Микрочип по изобретению является особенно подходящей для определения нуклеиновой кислоты, такого как на основе анализа микрочипов, анализов гибридизации, такие как анализ сендвич гибридизации, поверхностной амплификации. Субстраты по изобретению могут быть использованы в комбинации с магнитными шариками.
Следующие примеры и чертежи представлены с целью иллюстрации. Следовательно, понимают, что пример и чертежи не должны рассматриваться как ограничивающие. Специалист в области техники четко способен осуществить дополнительные модификации принципов, изложенных в настоящем описании.
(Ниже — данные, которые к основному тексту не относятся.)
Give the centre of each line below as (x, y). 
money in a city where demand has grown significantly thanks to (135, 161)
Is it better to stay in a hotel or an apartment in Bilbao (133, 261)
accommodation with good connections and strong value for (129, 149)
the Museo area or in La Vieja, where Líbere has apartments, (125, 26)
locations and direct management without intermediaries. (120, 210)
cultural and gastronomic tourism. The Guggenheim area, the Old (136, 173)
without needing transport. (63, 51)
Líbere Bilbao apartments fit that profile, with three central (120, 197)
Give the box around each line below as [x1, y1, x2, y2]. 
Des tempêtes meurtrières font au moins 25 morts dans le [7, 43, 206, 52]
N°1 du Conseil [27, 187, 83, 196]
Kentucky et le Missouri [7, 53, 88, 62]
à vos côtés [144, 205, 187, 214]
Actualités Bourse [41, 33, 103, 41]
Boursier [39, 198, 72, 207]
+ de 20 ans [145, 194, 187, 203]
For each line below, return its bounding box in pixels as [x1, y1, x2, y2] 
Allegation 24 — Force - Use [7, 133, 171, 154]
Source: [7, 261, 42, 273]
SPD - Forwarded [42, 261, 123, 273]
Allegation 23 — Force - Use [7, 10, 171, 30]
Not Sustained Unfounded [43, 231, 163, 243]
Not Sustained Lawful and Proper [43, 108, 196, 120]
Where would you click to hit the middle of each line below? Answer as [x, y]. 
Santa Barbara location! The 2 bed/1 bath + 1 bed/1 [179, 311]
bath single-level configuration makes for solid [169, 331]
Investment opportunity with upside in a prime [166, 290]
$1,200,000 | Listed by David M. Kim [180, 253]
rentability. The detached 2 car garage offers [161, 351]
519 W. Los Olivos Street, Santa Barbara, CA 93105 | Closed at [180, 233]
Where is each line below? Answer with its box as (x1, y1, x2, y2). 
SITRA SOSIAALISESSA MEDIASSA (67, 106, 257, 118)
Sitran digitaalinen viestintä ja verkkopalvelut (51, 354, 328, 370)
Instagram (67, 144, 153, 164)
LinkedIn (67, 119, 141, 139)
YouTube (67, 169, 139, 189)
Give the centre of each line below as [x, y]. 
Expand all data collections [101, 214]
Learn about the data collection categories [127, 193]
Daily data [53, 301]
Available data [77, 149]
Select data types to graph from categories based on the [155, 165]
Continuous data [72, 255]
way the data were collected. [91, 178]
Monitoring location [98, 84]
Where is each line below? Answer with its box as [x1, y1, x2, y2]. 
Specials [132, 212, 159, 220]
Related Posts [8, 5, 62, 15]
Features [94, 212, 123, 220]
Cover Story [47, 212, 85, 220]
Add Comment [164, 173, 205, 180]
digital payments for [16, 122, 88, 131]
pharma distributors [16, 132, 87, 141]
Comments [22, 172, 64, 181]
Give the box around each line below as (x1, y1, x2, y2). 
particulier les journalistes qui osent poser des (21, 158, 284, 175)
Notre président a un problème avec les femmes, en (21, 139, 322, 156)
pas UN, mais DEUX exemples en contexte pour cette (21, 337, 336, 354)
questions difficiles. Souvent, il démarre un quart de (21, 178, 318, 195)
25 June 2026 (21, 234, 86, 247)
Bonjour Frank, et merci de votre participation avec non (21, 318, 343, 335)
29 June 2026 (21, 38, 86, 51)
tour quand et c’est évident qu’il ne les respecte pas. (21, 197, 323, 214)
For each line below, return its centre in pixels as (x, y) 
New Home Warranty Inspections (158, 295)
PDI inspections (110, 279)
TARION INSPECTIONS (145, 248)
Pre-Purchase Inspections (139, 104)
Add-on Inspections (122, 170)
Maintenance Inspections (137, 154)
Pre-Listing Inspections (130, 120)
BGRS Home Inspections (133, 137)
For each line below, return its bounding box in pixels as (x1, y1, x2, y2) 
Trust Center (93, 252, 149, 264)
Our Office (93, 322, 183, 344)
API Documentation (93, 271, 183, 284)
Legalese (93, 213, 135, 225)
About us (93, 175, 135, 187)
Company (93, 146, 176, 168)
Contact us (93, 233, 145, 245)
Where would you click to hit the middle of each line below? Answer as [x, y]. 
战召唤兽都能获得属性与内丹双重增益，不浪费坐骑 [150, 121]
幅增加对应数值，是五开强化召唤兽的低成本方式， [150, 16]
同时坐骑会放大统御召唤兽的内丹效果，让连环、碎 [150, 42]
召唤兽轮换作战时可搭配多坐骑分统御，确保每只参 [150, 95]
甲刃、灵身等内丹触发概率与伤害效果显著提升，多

Другой аспект изобретения относится к способу иммобилизации интересующей молекулы на немодифицированном полимерном субстрате, способ включает стадии способа для иммобилизации меченого олигонуклеотида, как описано в настоящем описании, где меченый олигонуклеотид, полученный на стадии a), дополнительно включает интересующую молекулу, которая присоединена к олигонуклеотиду.
Интересующая молекула может быть присоединена к противоположной стороне олигонуклеотида, к которому присоединена метка для иммобилизации. Это означает, если метка для иммобилизации присоединена к 3ʹ-концу олигонуклеотида, интересующая молекула может быть присоединена к 5ʹ-концу олигонуклеотида. Наоборот, если метка для иммобилизации присоединена к 5ʹ-концу олигонуклеотида, интересующая молекула может быть присоединена к 3ʹ-концу олигонуклеотида.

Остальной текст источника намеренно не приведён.